Records from a collection:
□ □ □ □ □ □ □
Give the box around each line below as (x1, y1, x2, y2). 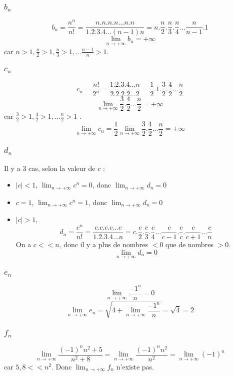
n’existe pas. (116, 361, 154, 371)
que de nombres (165, 239, 213, 250)
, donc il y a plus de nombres (59, 239, 148, 250)
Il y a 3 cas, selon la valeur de (4, 162, 95, 173)
□ □ □ □ □ □ □
» GOAL OF THE EXERCISE
Of the lines in the data above, some may include the word "nombres"; state how many, with no added words.

» RESPONSE AREA
2